María López Negrete ha cumplido su primer año como presidenta de CECOBI (Confederación del Comercio de Bizkaia) y ha pasado por los micrófonos de EgunOn Bizkaia para hacer balance y analizar la situación real de un sector clave para la vida de los pueblos y barrios del territorio. Con un tono realista pero optimista, López ha remarcado la necesidad de pasar de las palabras a los hechos a la hora de apoyar al comercio de proximidad: «Falta conciencia de que lo que hacemos en nuestro día a día tiene consecuencias en el comercio local».
El desafío de la concienciación y los nuevos hábitos
El auge de las furgonetas de reparto en nuestras calles es el reflejo de un cambio drástico en los hábitos de consumo. Para la presidenta de CECOBI, la clave de la supervivencia del comercio local pasa por la especialización y la personalización del servicio, pero también por una necesaria autorreflexión del consumidor y un impulso educativo desde las instituciones. «Desde las administraciones públicas tienen que hacer pedagogía en los centros formativos y dar a conocer los procesos que hay detrás de cada producto. Buscar la trazabilidad, porque cuando conoces la historia que hay detrás, estás más sensibilizado».
Mismas reglas de juego para todos
Una de las principales quejas del sector en Bizkaia es la competencia desleal que sufren por parte de grandes plataformas de comercio electrónico, especialmente de origen asiático. López ha calificado de «meramente recaudatoria» la tasa de 3 euros impuesta a nivel europeo para los paquetes de bajo importe, recordando que el comercio local aporta empleo, seguridad, iluminación y comunidad. «Queremos que nos protejan con respecto a otros agentes que están vendiendo y no compiten con las mismas reglas de juego, ni en condiciones laborales ni fiscales», ha reclamado con firmeza.
El absentismo y el relevo generacional, grandes lastres
El comercio minorista de Bizkaia, compuesto en su mayoría por pequeñas estructuras de entre dos y cuatro trabajadores, sufre de manera muy acusada el problema del absentismo laboral, un índice que en el País Vasco es de los más altos del Estado. «Cuando falla una persona, falla un 25% o un 33% de la plantilla. ¿Cómo lo estamos cubriendo?
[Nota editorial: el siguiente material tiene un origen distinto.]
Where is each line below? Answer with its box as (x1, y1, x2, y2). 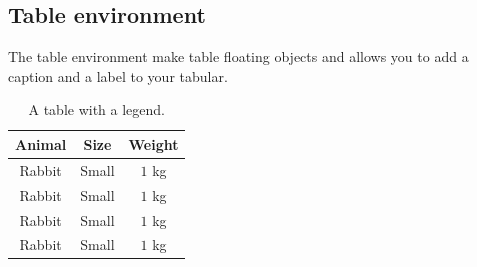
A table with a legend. (28, 99, 165, 120)
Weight (128, 133, 179, 154)
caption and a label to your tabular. (8, 65, 228, 86)
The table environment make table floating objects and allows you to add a (8, 46, 469, 67)
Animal (15, 133, 67, 154)
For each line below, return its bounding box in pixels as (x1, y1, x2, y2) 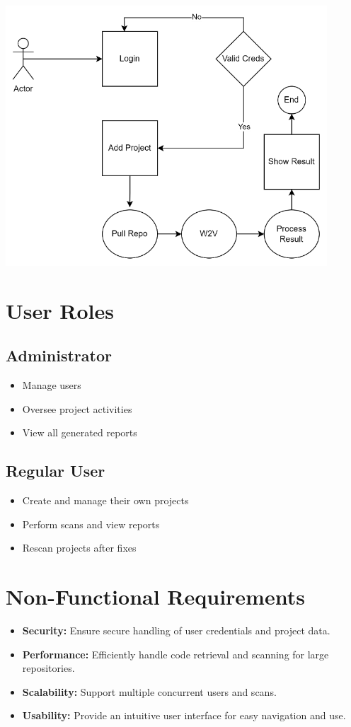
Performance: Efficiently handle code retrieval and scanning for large (22, 646, 329, 661)
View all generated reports (22, 425, 137, 440)
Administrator (6, 344, 112, 366)
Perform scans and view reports (22, 516, 160, 531)
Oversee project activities (22, 401, 132, 416)
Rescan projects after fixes (22, 540, 137, 555)
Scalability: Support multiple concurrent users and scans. (22, 684, 277, 699)
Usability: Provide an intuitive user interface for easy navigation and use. (22, 708, 346, 723)
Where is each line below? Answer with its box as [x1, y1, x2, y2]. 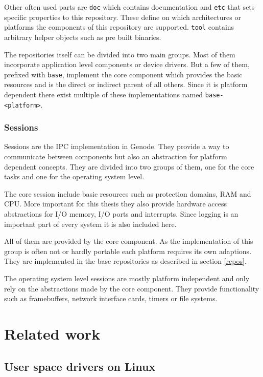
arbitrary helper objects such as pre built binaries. [4, 31, 161, 42]
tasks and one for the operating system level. [4, 171, 145, 182]
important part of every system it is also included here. [4, 218, 177, 229]
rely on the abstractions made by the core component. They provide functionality [4, 283, 259, 294]
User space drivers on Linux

Metiendo más horas los propietarios», ha lamentado, señalando que la lentitud en los trámites sanitarios de la administración también agrava estas bajas.
A esto se le suma la falta de mano de obra y la dificultad del relevo generacional, que está provocando el cierre de negocios que siguen siendo rentables, como la emblemática Joyería Matía que bajará la persiana en julio. Ante esto, López destaca el papel del emprendedor migrante, que ya representa el 35% de las personas que acuden a los servicios de emprendimiento: «Tienen una cultura que traen en el ADN, están acostumbrados a buscarse la vida y tienen muchas habilidades sociales».
Para hacer frente a este nuevo escenario, desde CECOBI insisten en la importancia de la formación continua en herramientas como la inteligencia artificial o el marketing digital. Además, de cara a la próxima semana, la confederación organiza el evento CB113 (Comercio Bizkaia con los cinco sentidos), que tendrá lugar el lunes a las 18:30 en el edificio del Ensanche. Un foro gratuito e ideal para perder el miedo a emprender y conocer casos de éxito y, sobre todo, grandes errores de los que aprender.